Each Block wraps attention and MLP sub-layers with per-dimension scale factors and a residual mix gate:
def forward(self, x: Tensor, x0: Tensor) -> Tensor:
    mix = self.resid_mix.to(dtype=x.dtype)
    x = mix[0][None, None, :] * x + mix[1][None, None, :] * x0
    attn_out = self.attn(self.attn_norm(x))
    x = x + self.attn_scale.to(dtype=x.dtype)[None, None, :] * attn_out
    x = x + self.mlp_scale.to(dtype=x.dtype)[None, None, :] * self.mlp(self.mlp_norm(x))
    return x
The x0 argument is the post-embedding state from the very first token embedding, passed unchanged to every block. The resid_mix gate blends the running residual x with this original embedding before each sub-layer.

Key components

Implements Grouped Query Attention (GQA): 8 query heads share 4 key/value heads. Queries and keys are RMS-normalised before computing attention, and a learnable per-head scalar q_gain is applied to queries after RoPE:
q = F.rms_norm(q, (q.size(-1),))
k = F.rms_norm(k, (k.size(-1),))
cos, sin = self.rotary(seqlen, x.device, q.dtype)
q = apply_rotary_emb(q, cos, sin)
k = apply_rotary_emb(k, cos, sin)
q = q * self.q_gain.to(dtype=q.dtype)[None, :, None, None]
y = F.scaled_dot_product_attention(
    q, k, v,
    attn_mask=None,
    is_causal=True,
    enable_gqa=(self.num_kv_heads != self.num_heads),
)
q_gain is initialised to QK_GAIN_INIT=1.5 and learned independently per head.
The MLP uses a squared ReLU activation (relu²):
def forward(self, x: Tensor) -> Tensor:
    x = torch.relu(self.fc(x))
    return self.proj(x.square())
Hidden dimension is MLP_MULT × model_dim (default: 2 × 512 = 1024).
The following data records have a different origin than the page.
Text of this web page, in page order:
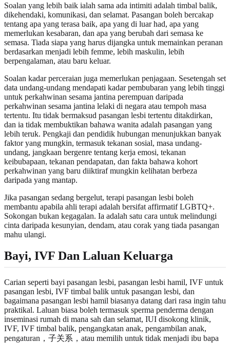
Soalan yang lebih baik ialah sama ada intimiti adalah timbal balik,
dikehendaki, komunikasi, dan selamat. Pasangan boleh bercakap
tentang apa yang terasa baik, apa yang di luar had, apa yang
memerlukan kesabaran, dan apa yang berubah dari semasa ke
semasa. Tiada siapa yang harus dijangka untuk memainkan peranan
berdasarkan menjadi lebih femme, lebih maskulin, lebih
berpengalaman, atau baru keluar.
Soalan kadar perceraian juga memerlukan penjagaan. Sesetengah set
data undang-undang mendapati kadar pembubaran yang lebih tinggi
untuk perkahwinan sesama jantina perempuan daripada
perkahwinan sesama jantina lelaki di negara atau tempoh masa
tertentu. Itu tidak bermaksud pasangan lesbi tertentu ditakdirkan,
dan ia tidak membuktikan bahawa wanita adalah pasangan yang
lebih teruk. Pengkaji dan pendidik hubungan menunjukkan banyak
faktor yang mungkin, termasuk tekanan sosial, masa undang-
undang, jangkaan bergenre tentang kerja emosi, tekanan
keibubapaan, tekanan pendapatan, dan fakta bahawa kohort
perkahwinan yang baru diiktiraf mungkin kelihatan berbeza
daripada yang mantap.
Jika pasangan sedang bergelut, terapi pasangan lesbi boleh
membantu apabila ahli terapi adalah bersifat affirmatif LGBTQ+.
Sokongan bukan kegagalan. Ia adalah satu cara untuk melindungi
cinta daripada kesunyian, dendam, atau corak yang tiada pasangan
mahu ulangi.
Bayi, IVF Dan Laluan Keluarga
Carian seperti bayi pasangan lesbi, pasangan lesbi hamil, IVF untuk
pasangan lesbi, IVF timbal balik untuk pasangan lesbi, dan
bagaimana pasangan lesbi hamil biasanya datang dari rasa ingin tahu
praktikal. Laluan biasa boleh termasuk sperma penderma dengan
inseminasi rumah di mana sah dan selamat, IUI disokong klinik,
IVF, IVF timbal balik, pengangkatan anak, pengambilan anak,
pengaturan，子关系，atau memilih untuk tidak menjadi ibu bapa
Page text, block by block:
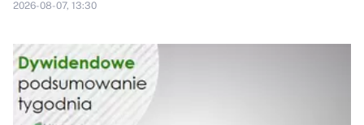
2026-08-07, 13:30
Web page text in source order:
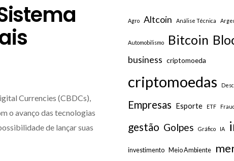
Currencies (CBDCs),
o avanço das tecnologias
de lançar suas
Agro Altcoin Análise Técnica
Automobilismo Bitcoin
business criptomoeda
criptomoedas
Empresas Esporte ETF
gestão Golpes Gráfico IA
investimento Meio Ambiente
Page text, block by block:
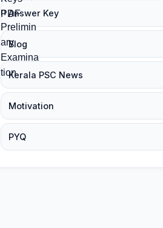
Answer Key
Blog
Kerala PSC News
Motivation
PYQ
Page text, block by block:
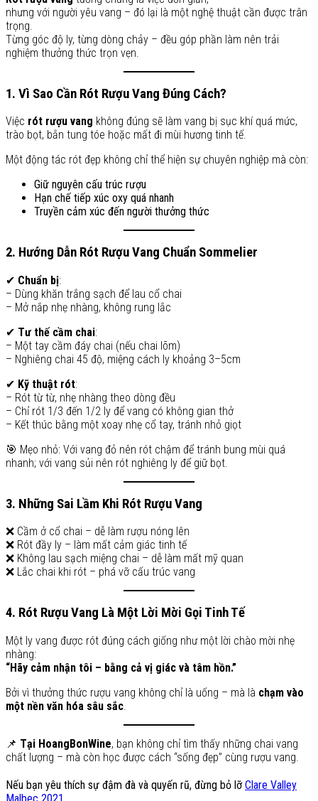
nhưng với người yêu vang – đó lại là một nghệ thuật cần được trân
trọng.
Từng góc độ ly, từng dòng chảy – đều góp phần làm nên trải
nghiệm thưởng thức trọn vẹn.
1. Vì Sao Cần Rót Rượu Vang Đúng Cách?
Việc rót rượu vang không đúng sẽ làm vang bị sục khí quá mức,
trào bọt, bắn tung tóe hoặc mất đi mùi hương tinh tế.
Một động tác rót đẹp không chỉ thể hiện sự chuyên nghiệp mà còn:
Giữ nguyên cấu trúc rượu
Hạn chế tiếp xúc oxy quá nhanh
Truyền cảm xúc đến người thưởng thức
2. Hướng Dẫn Rót Rượu Vang Chuẩn Sommelier
✔ Chuẩn bị:
– Dùng khăn trắng sạch để lau cổ chai
– Mở nắp nhẹ nhàng, không rung lắc
✔ Tư thế cầm chai:
– Một tay cầm đáy chai (nếu chai lõm)
– Nghiêng chai 45 độ, miệng cách ly khoảng 3–5cm
✔ Kỹ thuật rót:
– Rót từ từ, nhẹ nhàng theo dòng đều
– Chỉ rót 1/3 đến 1/2 ly để vang có không gian thở
– Kết thúc bằng một xoay nhẹ cổ tay, tránh nhỏ giọt
🎯 Mẹo nhỏ: Với vang đỏ nên rót chậm để tránh bung mùi quá
nhanh; với vang sủi nên rót nghiêng ly để giữ bọt.
3. Những Sai Lầm Khi Rót Rượu Vang
❌ Cầm ở cổ chai – dễ làm rượu nóng lên
❌ Rót đầy ly – làm mất cảm giác tinh tế
❌ Không lau sạch miệng chai – dễ làm mất mỹ quan
❌ Lắc chai khi rót – phá vỡ cấu trúc vang
4. Rót Rượu Vang Là Một Lời Mời Gọi Tinh Tế
Một ly vang được rót đúng cách giống như một lời chào mời nhẹ
nhàng:
“Hãy cảm nhận tôi – bằng cả vị giác và tâm hồn.”
Bởi vì thưởng thức rượu vang không chỉ là uống – mà là chạm vào
một nền văn hóa sâu sắc
📌 Tại HoangBonWine, bạn không chỉ tìm thấy những chai vang
chất lượng – mà còn học được cách “sống đẹp” cùng rượu vang.
Nếu bạn yêu thích sự đậm đà và quyến rũ, đừng bỏ lỡ Clare Valley
Malbec 2021

The projection weight is zero-initialised (_zero_init = True) so each block starts as an identity through its residual path.
RMSNorm wraps F.rms_norm without a learnable weight vector:
def forward(self, x: Tensor) -> Tensor:
    return F.rms_norm(x, (x.size(-1),), eps=self.eps)
Scale factors are instead handled by the per-dimension attn_scale and mlp_scale parameters in each Block.
The Rotary module precomputes cosine/sine tables and caches them for the current sequence length and device:
def forward(self, seq_len: int, device: torch.device, dtype: torch.dtype):
    t = torch.arange(seq_len, device=device, dtype=self.inv_freq.dtype)
    freqs = torch.outer(t, self.inv_freq.to(device))
    self._cos_cached = freqs.cos()[None, None, :, :]
    self._sin_cached = freqs.sin()[None, None, :, :]
The cache is invalidated whenever seq_len or device changes.
Each block holds three control tensors kept in fp32 during training:
  • resid_mix — shape (2, dim), blends current residual with original embedding x0
  • attn_scale — shape (dim,), per-dimension scale applied to attention output before adding to residual
  • mlp_scale — shape (dim,), per-dimension scale applied to MLP output before adding to residual
These are classified as “control tensors” and are kept in fp32 during quantization (see Model Quantization).

Logit softcap

Before computing cross-entropy loss, logits are passed through a tanh softcap:
logits = self.logit_softcap * torch.tanh(logits_proj / self.logit_softcap)
With LOGIT_SOFTCAP=30.0, this smoothly clamps logits to the range (−30, +30), preventing extreme confidence on any single token and stabilising training.

Tied embeddings

When TIE_EMBEDDINGS=1 (the default), the LM head reuses the input embedding matrix directly:
if self.tie_embeddings:
    logits_proj = F.linear(x, self.tok_emb.weight)
This halves the parameter cost of the vocabulary table — critical for a 1024-token vocabulary at 512 dimensions (512 × 1024 × 2 bytes in bf16 = 1 MB if separate, 0.5 MB if tied).

Optimizers

The model uses two optimizers in tandem:

Muon

Applied to all 2D matrix parameters in transformer blocks (weight matrices that are not control tensors). Uses Newton-Schulz orthogonalisation to produce unit-spectral-norm updates. Learning rate: MATRIX_LR=0.04.

Adam

Applied to token embeddings (EMBED_LR or TIED_EMBED_LR), the untied LM head (HEAD_LR=0.008), and all scalar/vector parameters including control tensors (SCALAR_LR=0.04).